Production RAG: Beyond the Prototype
Caching
Cache at two levels: embedding cache (don't re-embed the same query twice) and result cache (same query, same answer).
import hashlib
from functools import lru_cache
class CachedRAG:
def __init__(self, agent: RAGAgent):
self.agent = agent
self._query_cache = {}
def answer(self, question: str, cache_ttl: int = 3600) -> str:
cache_key = hashlib.sha256(question.strip().lower().encode()).hexdigest()
if cache_key in self._query_cache:
cached = self._query_cache[cache_key]
if time.time() - cached["timestamp"] < cache_ttl:
return cached["answer"]
answer = self.agent.answer(question)
self._query_cache[cache_key] = {
"answer": answer, "timestamp": time.time()
}
return answer
Index Maintenance
Your knowledge base isn't static. Documents get updated, new ones are added, old ones are removed. You need a strategy:
- Incremental updates: Track document hashes. Re-embed only changed documents.
- Scheduled re-indexing: Full rebuild nightly or weekly, depending on change frequency.
- Version tracking: Keep the previous index version so you can roll back if a new ingestion introduces problems.
Monitoring
Log every retrieval. You want to see:
- What queries are hitting the knowledge base
- What's being retrieved (and what's not)
- Similarity scores - are they trending lower? Your index might be stale.
- Latency breakdowns: embedding time, search time, generation time
Case Study: Customer Support Agent with RAG
Let's bring it together with a real-world scenario. You're building a support agent for a SaaS product with 200 pages of documentation.
class SupportAgent:
def __init__(self):
self.rag = RAGAgent(model="gpt-4o")
self.rag.system_prompt = """You are a customer support agent for
Acme SaaS. Answer questions using ONLY the provided documentation context.
Guidelines:
- Be helpful and empathetic
- If you don't know, say "I don't have information about that in our
documentation. Let me connect you with a human agent."
- Always cite the relevant doc section
- For billing questions, provide the info but suggest contacting
billing@acme.com for account-specific changes
- Never make up features or pricing"""
# Ingest all documentation
self._load_docs()
def _load_docs(self):
loader = DocumentLoader()
docs = []
doc_dir = Path("./knowledge_base")
for file_path in doc_dir.glob("**/*"):
if file_path.suffix in [".md", ".pdf", ".html"]:
docs.append({
"source": file_path.name,
"content": loader.load(str(file_path)),
"metadata": {
"category": file_path.parent.name,
"last_updated": file_path.stat().st_mtime
}
})
self.rag.ingest(docs)
def handle_query(self, user_message: str,
conversation_history: list = None) -> dict:
"""Handle a support query with RAG."""
# Retrieve relevant docs
chunks = self.rag.retrieve(user_message, top_k=5)
# Check retrieval confidence
if not chunks or all(
c.metadata.get("similarity", 0) < 0.3 for c in chunks
):
return {
"answer": "I couldn't find relevant information in our "
"documentation.
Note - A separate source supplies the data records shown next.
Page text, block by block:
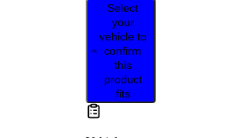
Select
your
vehicle to
confirm
this
product
fits
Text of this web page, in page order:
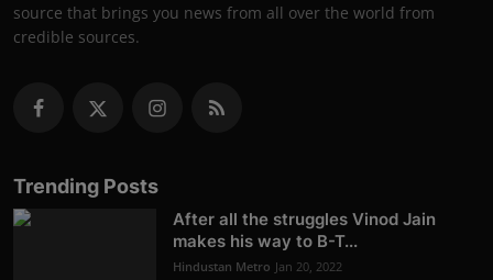
source that brings you news from all over the world from
credible sources.
Trending Posts
After all the struggles Vinod Jain
makes his way to B-T...
Hindustan Metro Jan 20, 2022
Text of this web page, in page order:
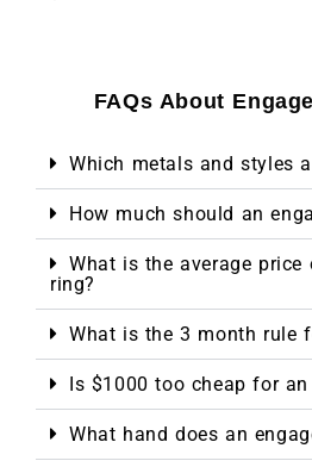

Let me connect you with a "
"human agent who can help.",
"escalate": True,
"sources": []
}
answer = self.rag.answer(user_message)
return {
"answer": answer,
"escalate": False,
"sources": [c.metadata["source"] for c in chunks]
}
This agent handles the happy path (answer from docs), the failure path (escalate to human), and provides source citations for transparency. It's not fancy, but it works - and it's what 90% of production RAG agents look like under the hood.
The key takeaway from this chapter: RAG quality is determined by your ingestion pipeline, not your LLM. Spend 80% of your time on chunking, embedding selection, and retrieval tuning. The generation step is the easy part.